▶ [Exercise goal]: Go through the material below and copy each line where the word "vinegar" appears.

▶ [Data extract]:

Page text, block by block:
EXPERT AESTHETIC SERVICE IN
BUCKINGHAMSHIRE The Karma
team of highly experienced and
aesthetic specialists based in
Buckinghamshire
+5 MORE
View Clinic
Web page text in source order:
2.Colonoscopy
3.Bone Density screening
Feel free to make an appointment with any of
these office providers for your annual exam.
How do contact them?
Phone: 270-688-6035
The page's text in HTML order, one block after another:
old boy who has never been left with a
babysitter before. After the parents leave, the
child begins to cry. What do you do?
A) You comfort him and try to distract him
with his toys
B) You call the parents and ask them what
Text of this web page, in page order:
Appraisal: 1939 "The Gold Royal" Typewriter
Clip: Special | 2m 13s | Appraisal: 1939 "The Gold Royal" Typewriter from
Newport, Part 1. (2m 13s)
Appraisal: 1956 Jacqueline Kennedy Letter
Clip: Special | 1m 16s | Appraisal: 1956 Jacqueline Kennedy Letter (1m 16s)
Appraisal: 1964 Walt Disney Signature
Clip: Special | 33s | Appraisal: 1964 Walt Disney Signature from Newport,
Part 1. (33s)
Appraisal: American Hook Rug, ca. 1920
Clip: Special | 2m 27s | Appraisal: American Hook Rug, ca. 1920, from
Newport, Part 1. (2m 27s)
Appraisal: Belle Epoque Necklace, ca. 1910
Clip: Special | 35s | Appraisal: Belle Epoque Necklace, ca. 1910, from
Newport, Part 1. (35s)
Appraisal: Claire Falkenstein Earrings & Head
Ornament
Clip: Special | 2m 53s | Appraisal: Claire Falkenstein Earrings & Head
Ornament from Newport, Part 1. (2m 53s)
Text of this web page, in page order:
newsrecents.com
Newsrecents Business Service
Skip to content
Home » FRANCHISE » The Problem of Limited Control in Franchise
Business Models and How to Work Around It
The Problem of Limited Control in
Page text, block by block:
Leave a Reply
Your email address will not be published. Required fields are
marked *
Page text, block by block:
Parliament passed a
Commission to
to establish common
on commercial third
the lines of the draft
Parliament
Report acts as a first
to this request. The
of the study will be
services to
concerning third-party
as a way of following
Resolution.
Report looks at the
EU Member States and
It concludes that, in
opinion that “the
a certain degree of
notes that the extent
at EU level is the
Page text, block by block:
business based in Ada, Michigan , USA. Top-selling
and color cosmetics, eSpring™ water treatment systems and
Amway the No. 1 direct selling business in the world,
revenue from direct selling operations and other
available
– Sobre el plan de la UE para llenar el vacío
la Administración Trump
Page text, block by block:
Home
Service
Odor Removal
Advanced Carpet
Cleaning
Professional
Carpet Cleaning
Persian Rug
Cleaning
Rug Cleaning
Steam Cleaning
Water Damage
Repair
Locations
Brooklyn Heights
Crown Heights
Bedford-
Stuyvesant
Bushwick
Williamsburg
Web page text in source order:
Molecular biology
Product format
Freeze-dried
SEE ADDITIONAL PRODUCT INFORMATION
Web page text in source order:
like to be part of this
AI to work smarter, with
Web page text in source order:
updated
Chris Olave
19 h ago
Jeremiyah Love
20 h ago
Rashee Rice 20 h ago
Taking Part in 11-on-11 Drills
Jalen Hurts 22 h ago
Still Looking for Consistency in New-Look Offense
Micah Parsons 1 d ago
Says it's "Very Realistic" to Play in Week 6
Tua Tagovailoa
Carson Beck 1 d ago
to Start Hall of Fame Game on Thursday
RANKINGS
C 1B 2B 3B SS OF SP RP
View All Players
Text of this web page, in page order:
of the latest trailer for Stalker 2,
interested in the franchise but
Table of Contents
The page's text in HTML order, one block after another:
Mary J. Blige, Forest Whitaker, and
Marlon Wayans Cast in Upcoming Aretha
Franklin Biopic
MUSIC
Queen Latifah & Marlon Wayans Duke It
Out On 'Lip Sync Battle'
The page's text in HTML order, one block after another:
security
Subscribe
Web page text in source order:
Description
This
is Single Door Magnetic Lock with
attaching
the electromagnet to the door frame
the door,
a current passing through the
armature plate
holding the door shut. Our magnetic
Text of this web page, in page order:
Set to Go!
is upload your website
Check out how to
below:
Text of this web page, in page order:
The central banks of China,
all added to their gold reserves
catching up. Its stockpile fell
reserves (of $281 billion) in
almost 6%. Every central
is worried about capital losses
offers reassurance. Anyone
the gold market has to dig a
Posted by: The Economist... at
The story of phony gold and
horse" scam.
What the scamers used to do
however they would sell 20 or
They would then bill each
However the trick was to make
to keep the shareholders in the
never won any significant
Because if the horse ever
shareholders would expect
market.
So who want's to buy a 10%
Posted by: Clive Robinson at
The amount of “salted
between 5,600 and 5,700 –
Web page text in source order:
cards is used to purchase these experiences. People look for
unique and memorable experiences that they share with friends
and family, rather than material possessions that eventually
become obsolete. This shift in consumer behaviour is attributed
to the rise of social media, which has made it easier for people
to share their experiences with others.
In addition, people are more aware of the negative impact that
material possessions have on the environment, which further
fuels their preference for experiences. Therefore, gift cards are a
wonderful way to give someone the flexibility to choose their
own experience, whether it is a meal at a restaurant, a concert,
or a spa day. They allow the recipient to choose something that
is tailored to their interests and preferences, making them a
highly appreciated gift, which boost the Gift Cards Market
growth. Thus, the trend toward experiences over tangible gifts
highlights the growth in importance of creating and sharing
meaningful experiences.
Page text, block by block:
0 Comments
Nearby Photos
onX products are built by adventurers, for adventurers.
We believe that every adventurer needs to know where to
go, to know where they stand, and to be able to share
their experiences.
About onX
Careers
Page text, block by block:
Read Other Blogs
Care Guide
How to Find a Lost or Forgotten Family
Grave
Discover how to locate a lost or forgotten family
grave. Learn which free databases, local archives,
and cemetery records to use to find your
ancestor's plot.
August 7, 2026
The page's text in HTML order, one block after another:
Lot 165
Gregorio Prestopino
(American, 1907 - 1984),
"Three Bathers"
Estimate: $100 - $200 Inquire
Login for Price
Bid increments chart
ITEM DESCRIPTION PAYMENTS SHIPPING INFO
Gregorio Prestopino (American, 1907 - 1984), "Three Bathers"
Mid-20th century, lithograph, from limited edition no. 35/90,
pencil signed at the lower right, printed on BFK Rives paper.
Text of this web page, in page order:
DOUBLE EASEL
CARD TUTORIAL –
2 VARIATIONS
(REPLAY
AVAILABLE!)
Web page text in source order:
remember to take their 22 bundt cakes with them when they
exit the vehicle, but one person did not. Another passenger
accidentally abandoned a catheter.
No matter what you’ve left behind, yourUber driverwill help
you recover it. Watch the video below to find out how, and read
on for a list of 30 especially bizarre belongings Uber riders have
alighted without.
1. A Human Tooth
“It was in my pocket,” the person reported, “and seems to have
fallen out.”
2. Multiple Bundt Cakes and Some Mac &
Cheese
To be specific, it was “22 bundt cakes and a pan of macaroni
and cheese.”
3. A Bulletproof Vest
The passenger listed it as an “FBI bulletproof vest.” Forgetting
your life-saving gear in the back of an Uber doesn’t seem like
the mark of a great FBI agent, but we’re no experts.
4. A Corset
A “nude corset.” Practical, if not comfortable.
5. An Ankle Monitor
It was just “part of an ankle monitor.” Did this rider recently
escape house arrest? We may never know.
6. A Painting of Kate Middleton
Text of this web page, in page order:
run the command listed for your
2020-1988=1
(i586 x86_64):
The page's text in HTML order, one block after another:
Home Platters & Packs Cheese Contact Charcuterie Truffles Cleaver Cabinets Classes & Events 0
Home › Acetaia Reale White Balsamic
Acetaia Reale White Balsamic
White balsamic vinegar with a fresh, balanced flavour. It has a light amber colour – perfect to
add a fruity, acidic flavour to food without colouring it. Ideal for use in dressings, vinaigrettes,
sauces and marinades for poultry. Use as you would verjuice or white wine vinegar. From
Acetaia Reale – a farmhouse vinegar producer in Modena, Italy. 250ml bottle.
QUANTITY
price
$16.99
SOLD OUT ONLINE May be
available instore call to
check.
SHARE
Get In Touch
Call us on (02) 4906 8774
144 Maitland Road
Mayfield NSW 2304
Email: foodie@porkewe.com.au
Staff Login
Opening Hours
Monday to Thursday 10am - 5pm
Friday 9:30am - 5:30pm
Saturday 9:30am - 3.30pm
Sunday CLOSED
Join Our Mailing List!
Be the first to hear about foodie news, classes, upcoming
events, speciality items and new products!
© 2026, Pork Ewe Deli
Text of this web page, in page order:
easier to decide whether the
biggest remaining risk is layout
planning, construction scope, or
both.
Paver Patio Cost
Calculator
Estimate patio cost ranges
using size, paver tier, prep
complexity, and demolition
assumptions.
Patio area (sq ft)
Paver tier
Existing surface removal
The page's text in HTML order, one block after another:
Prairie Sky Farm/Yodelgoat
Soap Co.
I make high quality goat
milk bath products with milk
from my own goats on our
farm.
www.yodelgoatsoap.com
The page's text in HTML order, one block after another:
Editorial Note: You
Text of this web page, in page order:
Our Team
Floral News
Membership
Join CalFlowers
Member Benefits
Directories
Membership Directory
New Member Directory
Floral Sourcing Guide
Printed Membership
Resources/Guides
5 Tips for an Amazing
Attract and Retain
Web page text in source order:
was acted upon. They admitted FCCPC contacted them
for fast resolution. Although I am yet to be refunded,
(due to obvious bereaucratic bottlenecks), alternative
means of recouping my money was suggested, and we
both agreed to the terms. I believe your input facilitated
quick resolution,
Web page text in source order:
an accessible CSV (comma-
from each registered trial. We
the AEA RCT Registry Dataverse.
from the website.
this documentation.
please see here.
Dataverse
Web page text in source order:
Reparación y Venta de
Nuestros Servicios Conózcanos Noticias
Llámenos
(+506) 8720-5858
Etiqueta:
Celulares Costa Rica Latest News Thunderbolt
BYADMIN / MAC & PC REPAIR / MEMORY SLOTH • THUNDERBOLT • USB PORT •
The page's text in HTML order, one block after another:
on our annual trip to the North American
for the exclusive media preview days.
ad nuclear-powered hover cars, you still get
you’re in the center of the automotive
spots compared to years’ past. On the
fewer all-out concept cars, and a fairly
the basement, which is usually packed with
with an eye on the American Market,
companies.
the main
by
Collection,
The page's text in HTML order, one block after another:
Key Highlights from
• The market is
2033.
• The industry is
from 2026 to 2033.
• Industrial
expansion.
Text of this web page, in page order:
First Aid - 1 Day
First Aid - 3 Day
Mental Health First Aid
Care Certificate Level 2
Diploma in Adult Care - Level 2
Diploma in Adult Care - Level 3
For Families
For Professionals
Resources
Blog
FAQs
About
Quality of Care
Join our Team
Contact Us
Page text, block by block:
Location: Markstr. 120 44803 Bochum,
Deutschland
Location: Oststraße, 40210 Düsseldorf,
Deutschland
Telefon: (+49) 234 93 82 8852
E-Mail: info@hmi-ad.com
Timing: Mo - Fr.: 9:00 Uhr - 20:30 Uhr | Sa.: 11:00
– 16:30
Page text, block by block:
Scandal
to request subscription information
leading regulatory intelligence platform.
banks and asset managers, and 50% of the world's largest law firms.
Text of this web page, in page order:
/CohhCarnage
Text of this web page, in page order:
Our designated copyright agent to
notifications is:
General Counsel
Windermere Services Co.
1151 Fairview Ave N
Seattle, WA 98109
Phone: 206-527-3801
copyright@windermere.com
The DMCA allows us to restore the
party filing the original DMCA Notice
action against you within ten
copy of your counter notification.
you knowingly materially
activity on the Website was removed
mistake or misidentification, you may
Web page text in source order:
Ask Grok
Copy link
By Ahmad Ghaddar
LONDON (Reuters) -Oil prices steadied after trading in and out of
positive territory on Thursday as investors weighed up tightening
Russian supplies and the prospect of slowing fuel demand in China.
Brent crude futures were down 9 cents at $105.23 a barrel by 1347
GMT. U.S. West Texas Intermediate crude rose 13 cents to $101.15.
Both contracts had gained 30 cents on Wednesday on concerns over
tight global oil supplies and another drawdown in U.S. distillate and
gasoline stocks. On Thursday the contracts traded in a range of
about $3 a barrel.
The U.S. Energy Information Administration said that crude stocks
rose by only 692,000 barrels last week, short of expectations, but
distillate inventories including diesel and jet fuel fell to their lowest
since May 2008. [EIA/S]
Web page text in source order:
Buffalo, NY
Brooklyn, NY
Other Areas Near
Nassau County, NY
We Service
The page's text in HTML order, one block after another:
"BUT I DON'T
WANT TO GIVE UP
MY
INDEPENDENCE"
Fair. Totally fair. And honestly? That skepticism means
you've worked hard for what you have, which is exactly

▶ [Written response]:
White balsamic vinegar with a fresh, balanced flavour. It has a light amber colour – perfect to
sauces and marinades for poultry. Use as you would verjuice or white wine vinegar. From
Acetaia Reale – a farmhouse vinegar producer in Modena, Italy. 250ml bottle.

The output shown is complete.